**Your assignment**. Output the entries as they appear, skipping images.

(Dataset records)
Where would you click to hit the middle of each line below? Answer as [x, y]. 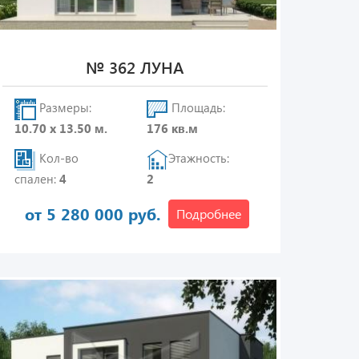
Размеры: [63, 108]
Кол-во [57, 158]
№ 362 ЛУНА [135, 67]
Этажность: [199, 158]
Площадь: [197, 108]
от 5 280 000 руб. [93, 214]
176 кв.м [173, 128]
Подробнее [209, 214]
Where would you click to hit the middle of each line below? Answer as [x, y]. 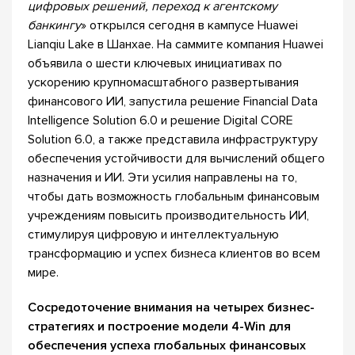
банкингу [54, 25]
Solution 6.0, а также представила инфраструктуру [173, 139]
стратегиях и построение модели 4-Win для [159, 326]
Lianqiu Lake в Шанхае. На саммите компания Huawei [176, 44]
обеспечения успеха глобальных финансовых [167, 345]
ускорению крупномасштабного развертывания [163, 82]
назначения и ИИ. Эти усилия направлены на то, [162, 177]
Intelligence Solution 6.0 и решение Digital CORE [160, 120]
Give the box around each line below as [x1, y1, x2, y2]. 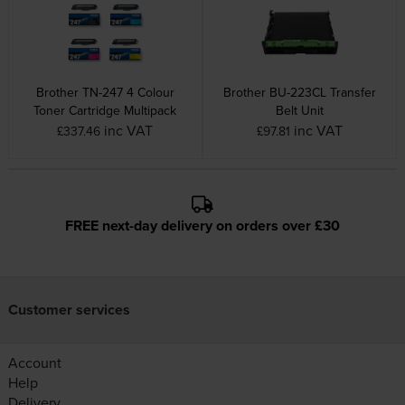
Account [7, 353, 61, 372]
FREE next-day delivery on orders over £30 [65, 215, 340, 236]
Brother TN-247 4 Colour [35, 82, 174, 101]
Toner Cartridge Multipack [33, 100, 177, 119]
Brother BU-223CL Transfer [223, 82, 377, 101]
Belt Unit [276, 100, 325, 119]
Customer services [7, 299, 130, 320]

**Problem solution**.
Where would you click to hit the middle of each line below? Answer as [x, y]. 
Размеры: [63, 108]
Кол-во [57, 158]
№ 362 ЛУНА [135, 67]
Этажность: [199, 158]
Площадь: [197, 108]
от 5 280 000 руб. [93, 214]
176 кв.м [173, 128]
Подробнее [209, 214]
Where would you click to hit the middle of each line below? Answer as [x, y]. 
банкингу [54, 25]
Solution 6.0, а также представила инфраструктуру [173, 139]
стратегиях и построение модели 4-Win для [159, 326]
Lianqiu Lake в Шанхае. На саммите компания Huawei [176, 44]
обеспечения успеха глобальных финансовых [167, 345]
ускорению крупномасштабного развертывания [163, 82]
назначения и ИИ. Эти усилия направлены на то, [162, 177]
Intelligence Solution 6.0 и решение Digital CORE [160, 120]
Give the box around each line below as [x1, y1, x2, y2]. 
Account [7, 353, 61, 372]
FREE next-day delivery on orders over £30 [65, 215, 340, 236]
Brother TN-247 4 Colour [35, 82, 174, 101]
Toner Cartridge Multipack [33, 100, 177, 119]
Brother BU-223CL Transfer [223, 82, 377, 101]
Belt Unit [276, 100, 325, 119]
Customer services [7, 299, 130, 320]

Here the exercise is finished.